START Data for the task

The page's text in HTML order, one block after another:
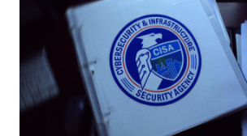
Among the victims is a major South Korean
manufacturer, with the attackers spending a
network in February 2026. Also singled as part of the sprawling
espionage effort were an international airport in
Southeast Asian industrial manufacturers, and a
financial-services provider. "The attackers relied heavily on DLL
side-loading using legitimately signed
SentinelOne (sentinelmemoryscanner.exe)
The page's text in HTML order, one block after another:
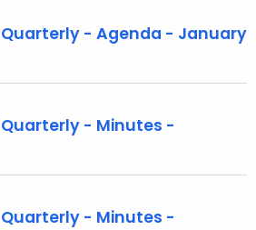
- Agenda - January
- Minutes -
- Minutes -
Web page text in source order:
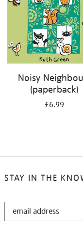
Noisy
(paperback)
£6.99
STAY IN THE
STAY
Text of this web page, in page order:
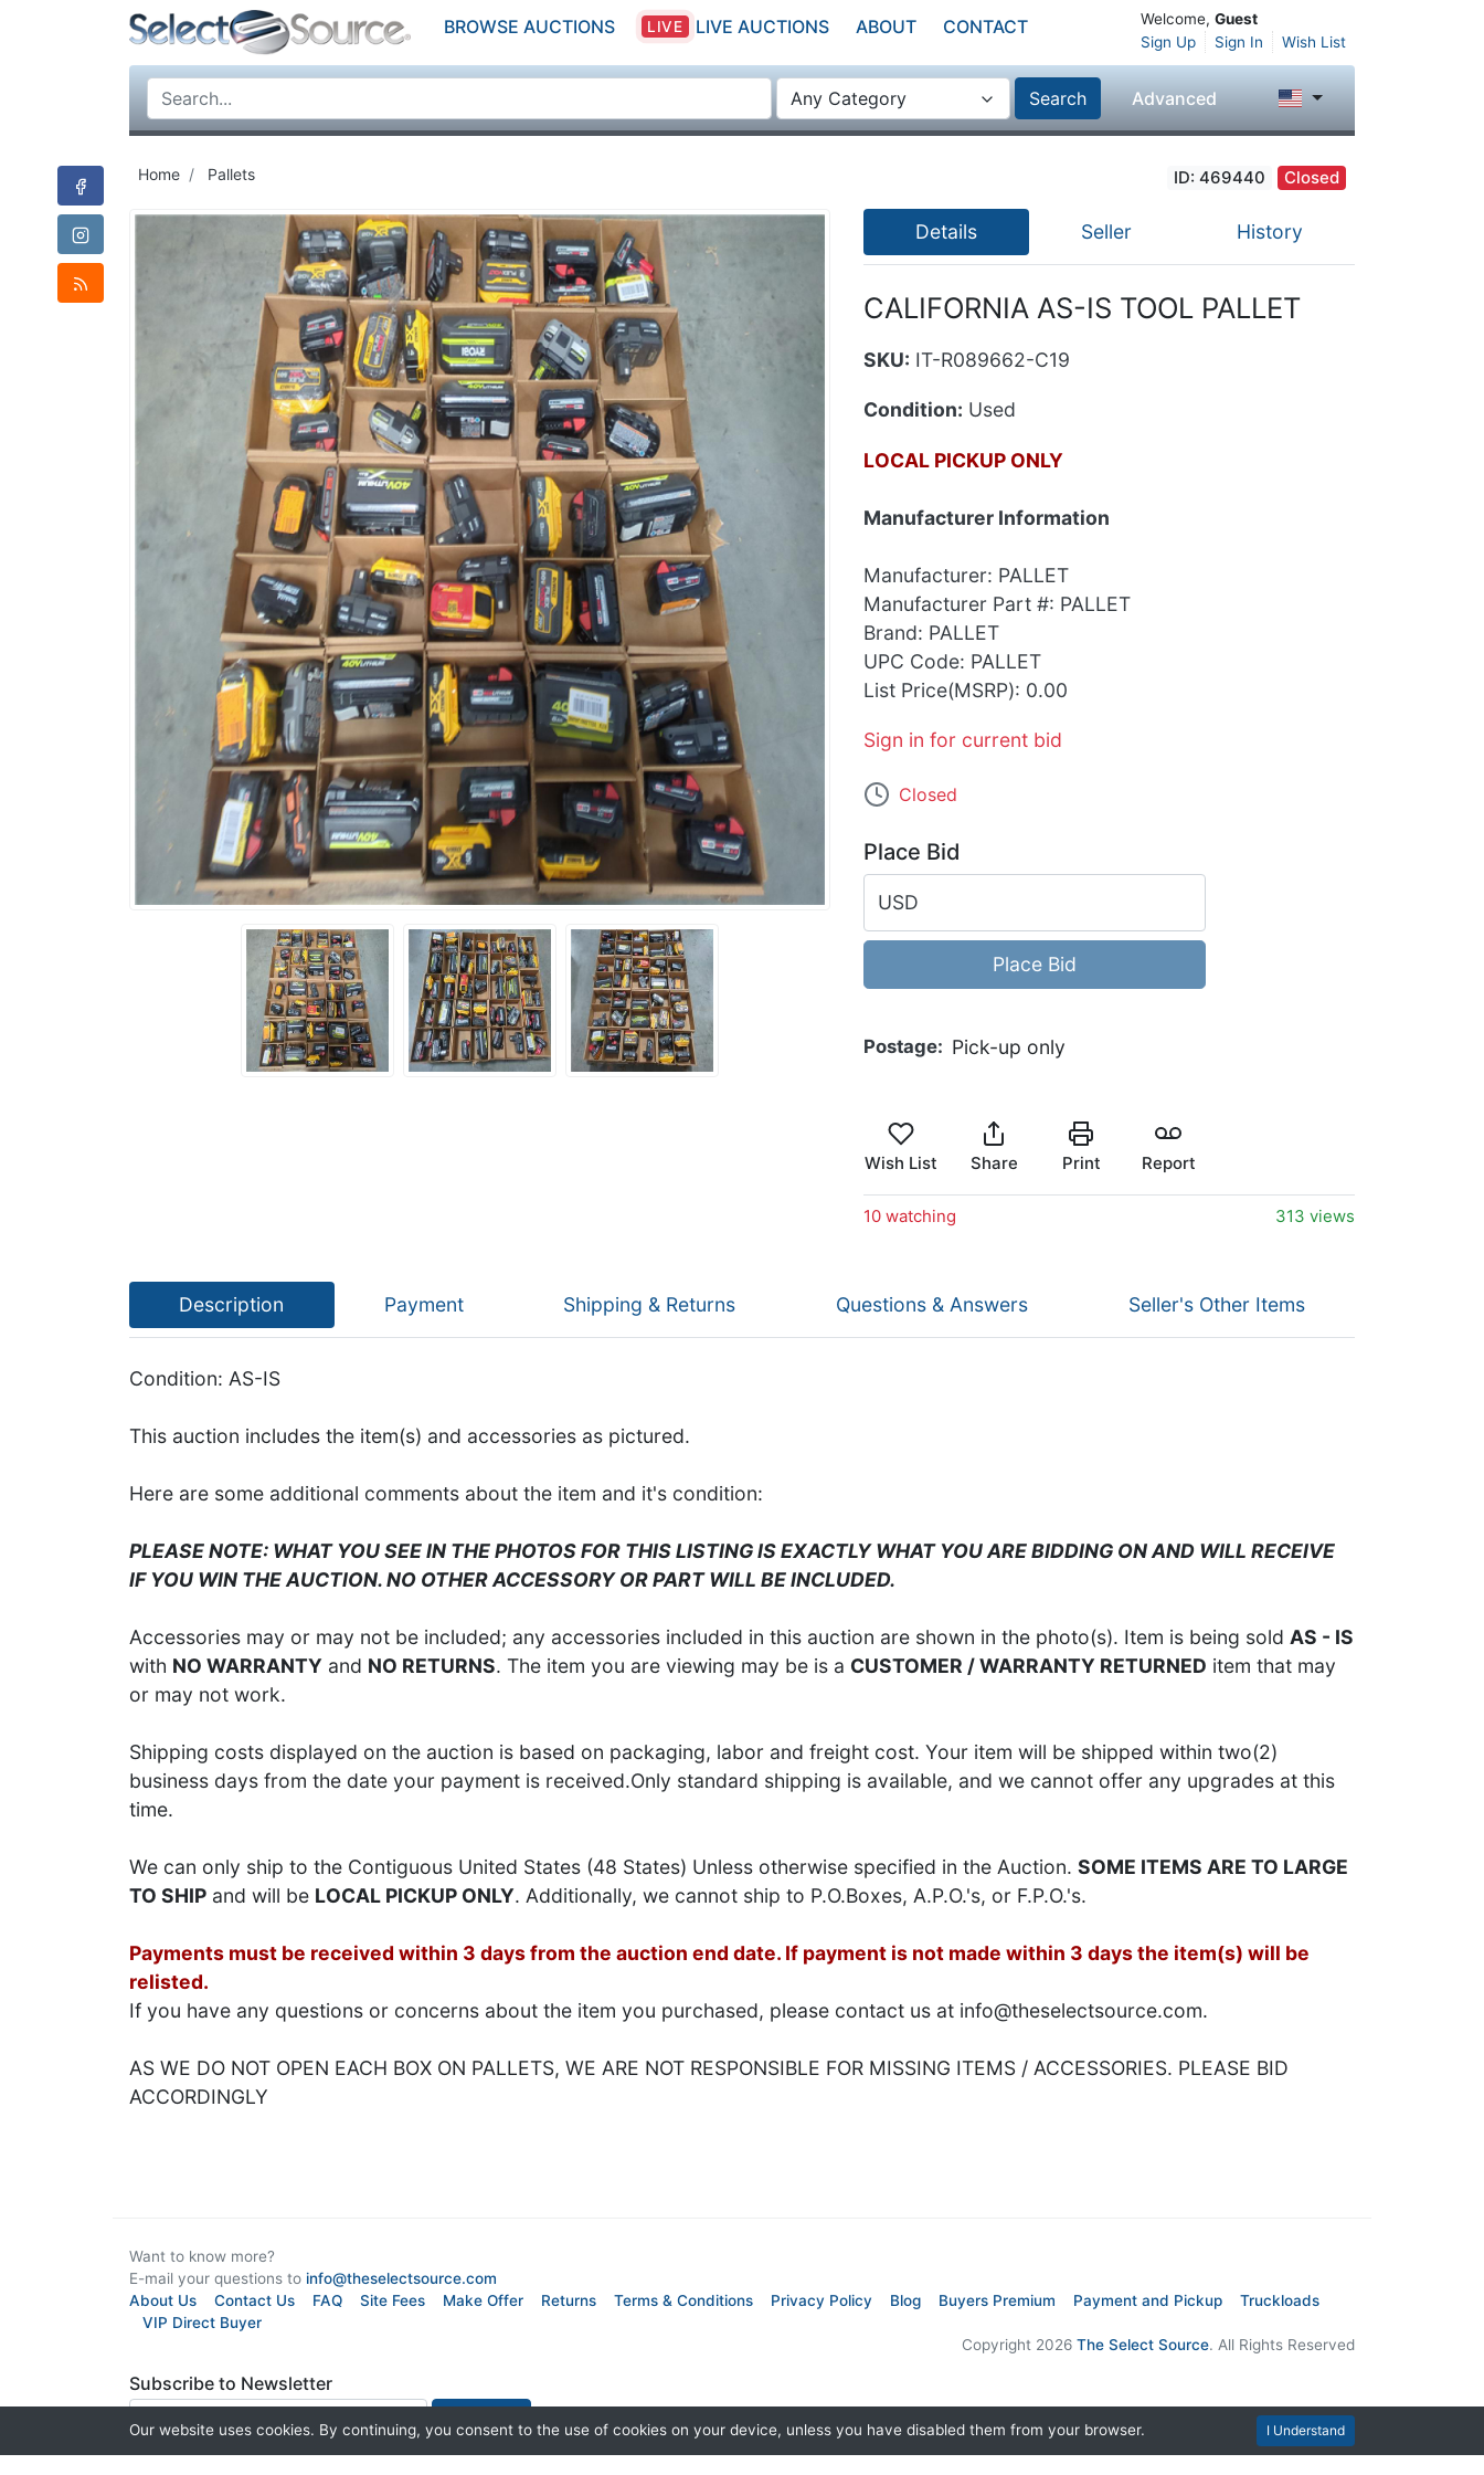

END Data for the task

**Required action**
Copy exactly the lines that run from the line containing "Web page text" to the end of the data, keeping both end lines and dropping every picture.

**Answer section**
Web page text in source order:
Noisy
(paperback)
£6.99
STAY IN THE
STAY
Text of this web page, in page order:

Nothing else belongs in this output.